───── Data for the task ─────

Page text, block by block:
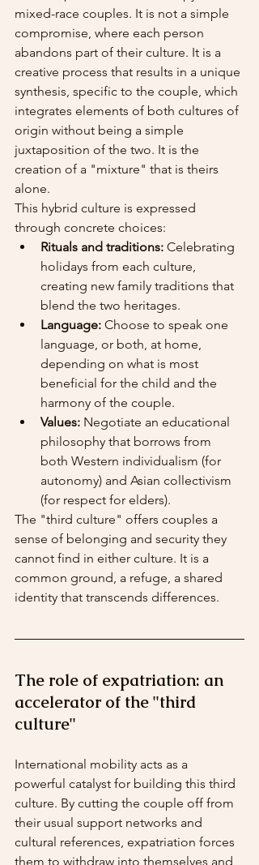
mixed-race couples. It is not a simple
compromise, where each person
abandons part of their culture. It is a
creative process that results in a unique
synthesis, specific to the couple, which
integrates elements of both cultures of
origin without being a simple
juxtaposition of the two. It is the
creation of a "mixture" that is theirs
alone.
This hybrid culture is expressed
through concrete choices:
Rituals and traditions: Celebrating
holidays from each culture,
creating new family traditions that
blend the two heritages.
Language: Choose to speak one
language, or both, at home,
depending on what is most
beneficial for the child and the
harmony of the couple.
Values: Negotiate an educational
philosophy that borrows from
both Western individualism (for
autonomy) and Asian collectivism
(for respect for elders).
The "third culture" offers couples a
sense of belonging and security they
cannot find in either culture. It is a
common ground, a refuge, a shared
identity that transcends differences.
The role of expatriation: an
accelerator of the "third
culture"
International mobility acts as a
powerful catalyst for building this third
culture. By cutting the couple off from
their usual support networks and
cultural references, expatriation forces
them to withdraw into themselves and
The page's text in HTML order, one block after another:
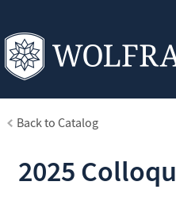
Back to Catalog
2025
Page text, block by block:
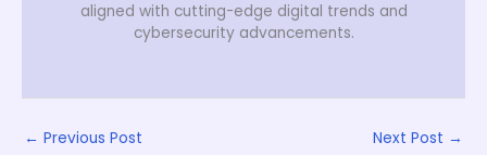
aligned with cutting-edge digital trends and
cybersecurity advancements.
← Previous Post Next Post →
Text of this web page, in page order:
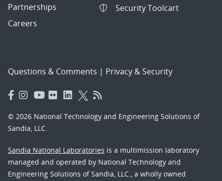
Partnerships
Careers
Security Toolcart
Questions & Comments | Privacy & Security
© 2026 National Technology and Engineering Solutions of
Sandia, LLC.
Sandia National Laboratories is a multimission laboratory
managed and operated by National Technology and
Engineering Solutions of Sandia, LLC., a wholly owned
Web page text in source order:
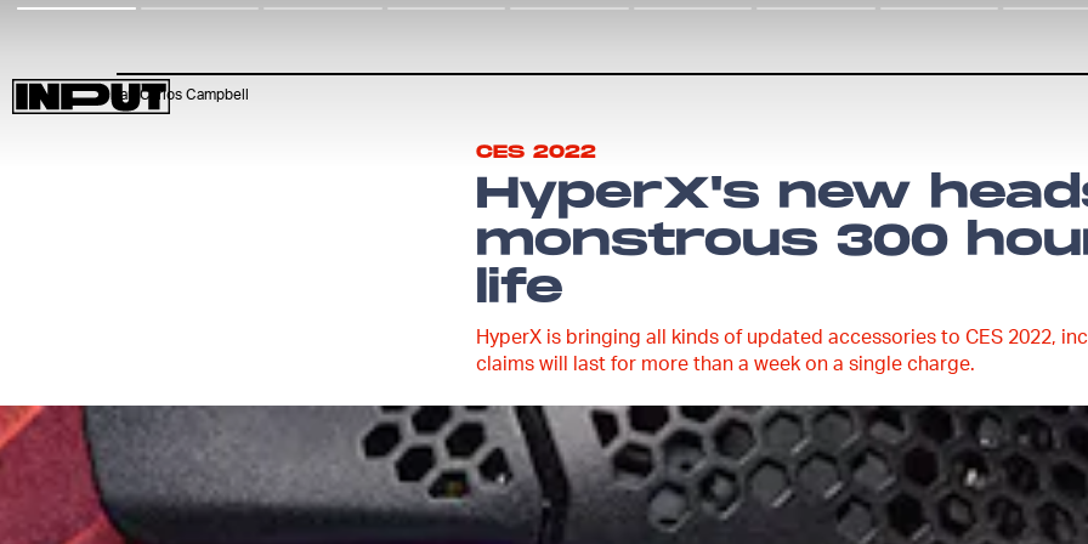
Ian Carlos Campbell
CES 2022
HyperX's new
monstrous 300
life
HyperX is bringing all kinds of updated accessories to CES 2022,
claims will last for more than a week on a single charge.
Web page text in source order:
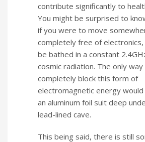
contribute significantly to
You might be surprised to
if you were to move
completely free of electronics,
be bathed in a constant
cosmic radiation. The only
completely block this form of
electromagnetic energy
an aluminum foil suit deep
lead-lined cave.
This being said, there is still
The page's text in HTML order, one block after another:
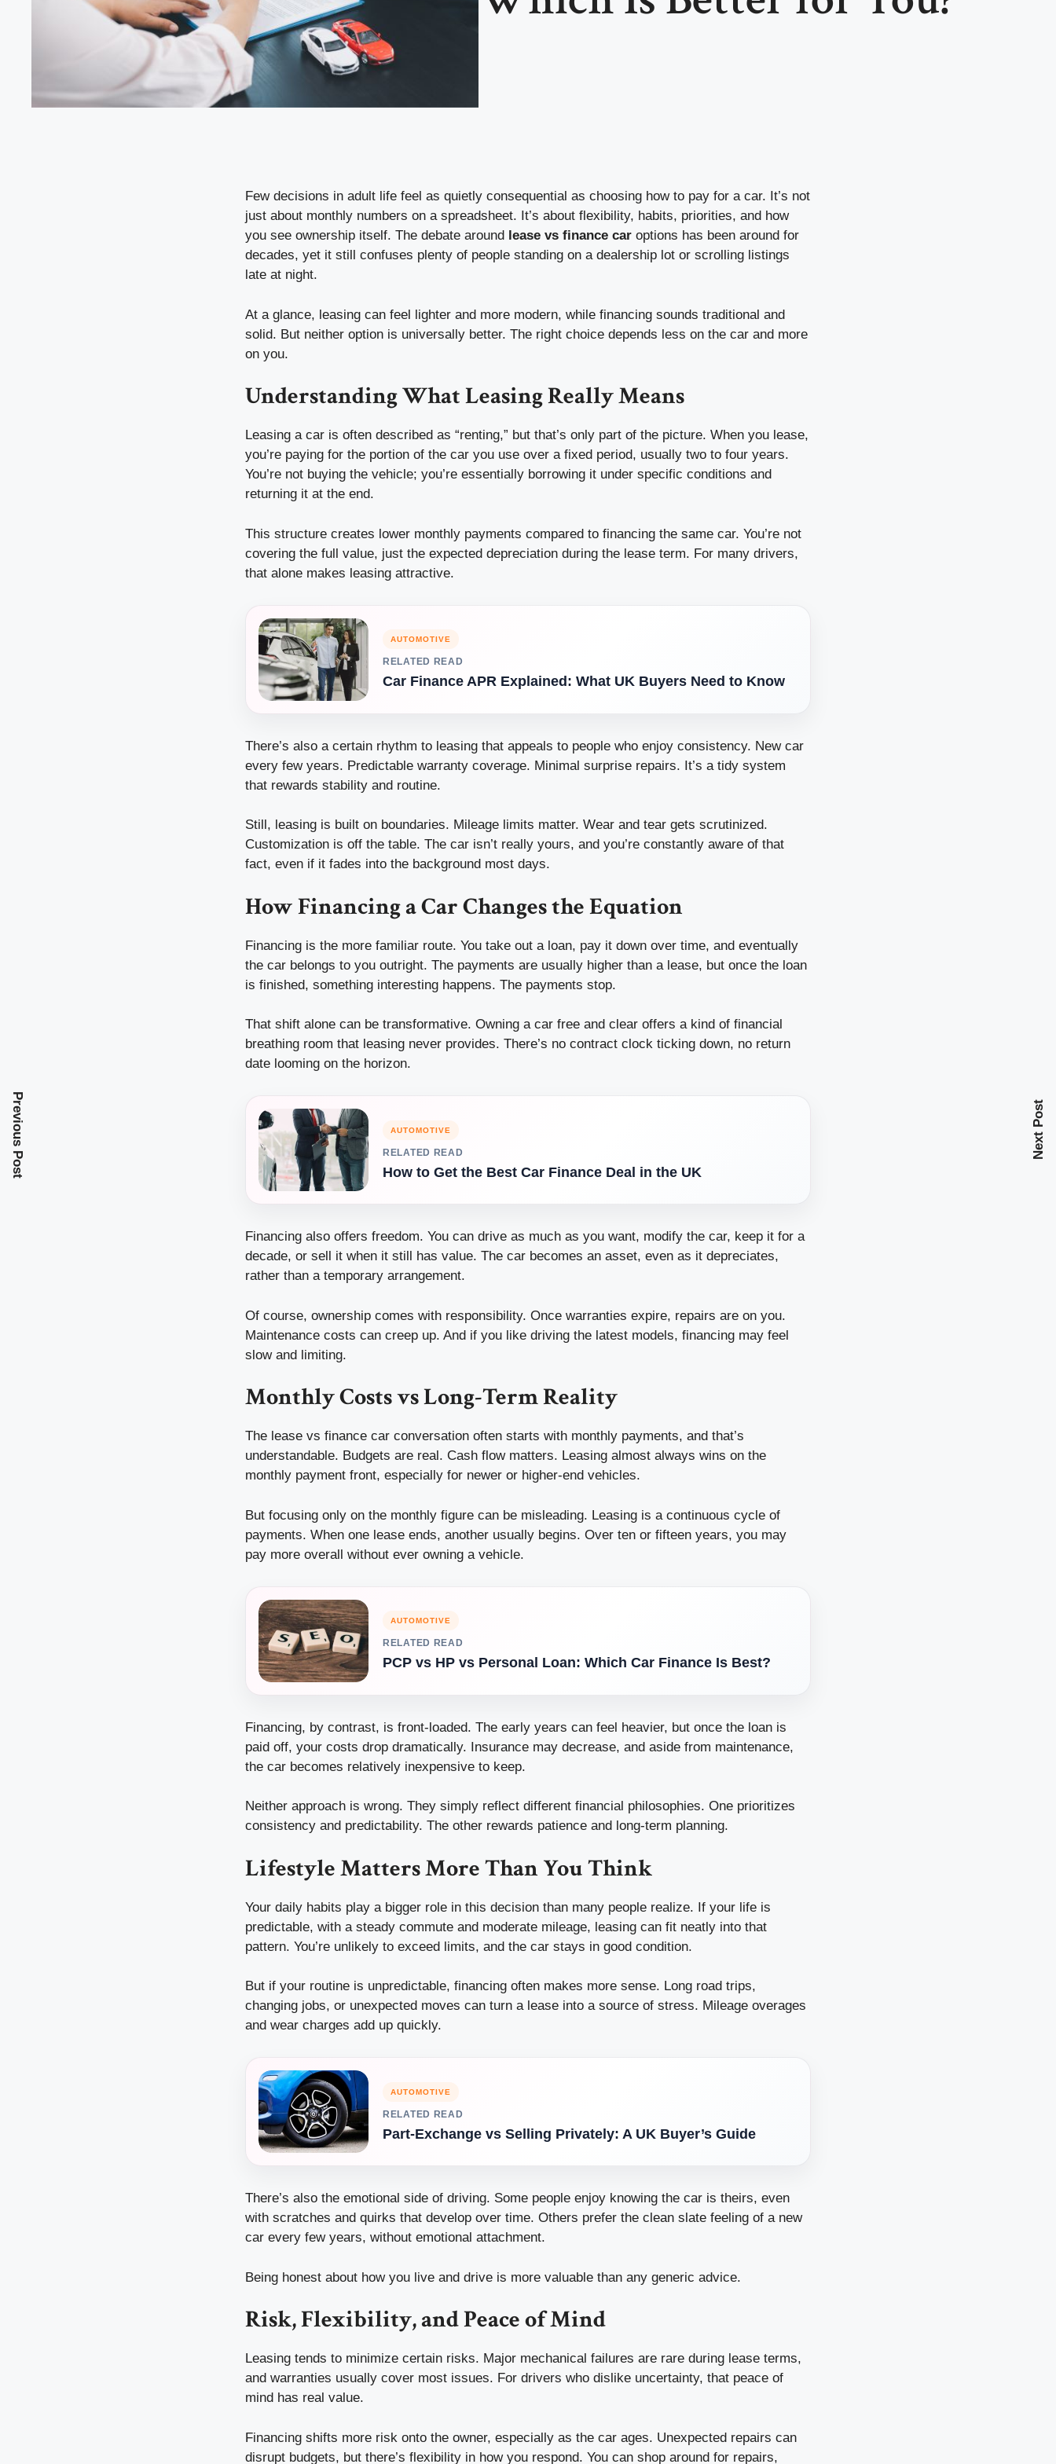
Few decisions in adult life feel as quietly consequential as choosing how to pay for a car. It’s not
just about monthly numbers on a spreadsheet. It’s about flexibility, habits, priorities, and how
you see ownership itself. The debate around
lease vs finance car options has been around for
decades, yet it still confuses plenty of people standing on a dealership lot or scrolling listings
late at night.
At a glance, leasing can feel lighter and more modern, while financing sounds traditional and
solid. But neither option is universally better. The right choice depends less on the car and more
on you.
Understanding What Leasing Really Means
Leasing a car is often described as “renting,” but that’s only part of the picture. When you lease,
you’re paying for the portion of the car you use over a fixed period, usually two to four years.
You’re not buying the vehicle; you’re essentially borrowing it under specific conditions and
returning it at the end.
This structure creates lower monthly payments compared to financing the same car. You’re not
covering the full value, just the expected depreciation during the lease term. For many drivers,
that alone makes leasing attractive.
AUTOMOTIVE
RELATED READ
Car Finance APR Explained: What UK Buyers Need to Know
There’s also a certain rhythm to leasing that appeals to people who enjoy consistency. New car
every few years. Predictable warranty coverage. Minimal surprise repairs. It’s a tidy system
that rewards stability and routine.
Still, leasing is built on boundaries. Mileage limits matter. Wear and tear gets scrutinized.
Customization is off the table. The car isn’t really yours, and you’re constantly aware of that
fact, even if it fades into the background most days.
How Financing a Car Changes the Equation
Financing is the more familiar route. You take out a loan, pay it down over time, and eventually
the car belongs to you outright. The payments are usually higher than a lease, but once the loan
is finished, something interesting happens. The payments stop.
That shift alone can be transformative. Owning a car free and clear offers a kind of financial
breathing room that leasing never provides. There’s no contract clock ticking down, no return
date looming on the horizon.
AUTOMOTIVE
RELATED READ
How to Get the Best Car Finance Deal in the UK
Financing also offers freedom. You can drive as much as you want, modify the car, keep it for a
decade, or sell it when it still has value. The car becomes an asset, even as it depreciates,
rather than a temporary arrangement.
Of course, ownership comes with responsibility. Once warranties expire, repairs are on you.
Maintenance costs can creep up. And if you like driving the latest models, financing may feel
slow and limiting.
Monthly Costs vs Long-Term Reality
The lease vs finance car conversation often starts with monthly payments, and that’s
understandable. Budgets are real. Cash flow matters. Leasing almost always wins on the
monthly payment front, especially for newer or higher-end vehicles.
But focusing only on the monthly figure can be misleading. Leasing is a continuous cycle of
payments. When one lease ends, another usually begins. Over ten or fifteen years, you may
pay more overall without ever owning a vehicle.
AUTOMOTIVE
RELATED READ
PCP vs HP vs Personal Loan: Which Car Finance Is Best?
Financing, by contrast, is front-loaded. The early years can feel heavier, but once the loan is
paid off, your costs drop dramatically. Insurance may decrease, and aside from maintenance,
the car becomes relatively inexpensive to keep.
Neither approach is wrong. They simply reflect different financial philosophies. One prioritizes
consistency and predictability. The other rewards patience and long-term planning.
Lifestyle Matters More Than You Think
Your daily habits play a bigger role in this decision than many people realize. If your life is
predictable, with a steady commute and moderate mileage, leasing can fit neatly into that
pattern. You’re unlikely to exceed limits, and the car stays in good condition.
But if your routine is unpredictable, financing often makes more sense. Long road trips,
changing jobs, or unexpected moves can turn a lease into a source of stress. Mileage overages
and wear charges add up quickly.
AUTOMOTIVE
RELATED READ
Part-Exchange vs Selling Privately: A UK Buyer’s Guide
There’s also the emotional side of driving. Some people enjoy knowing the car is theirs, even
with scratches and quirks that develop over time. Others prefer the clean slate feeling of a new
car every few years, without emotional attachment.
Being honest about how you live and drive is more valuable than any generic advice.
Risk, Flexibility, and Peace of Mind
Leasing tends to minimize certain risks. Major mechanical failures are rare during lease terms,
and warranties usually cover most issues. For drivers who dislike uncertainty, that peace of
mind has real value.
Financing shifts more risk onto the owner, especially as the car ages. Unexpected repairs can
disrupt budgets, but there’s flexibility in how you respond. You can shop around for repairs,
Previous Post Next Post
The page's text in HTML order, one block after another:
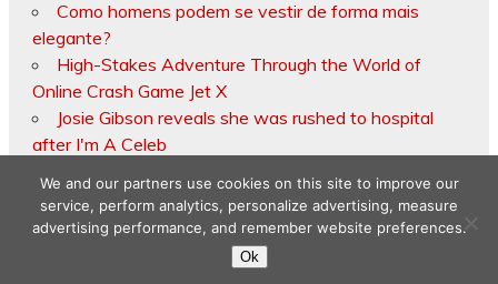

─────

Look through the records and copy down every line that holds "theirs".

creation of a "mixture" that is theirs
There’s also the emotional side of driving. Some people enjoy knowing the car is theirs, even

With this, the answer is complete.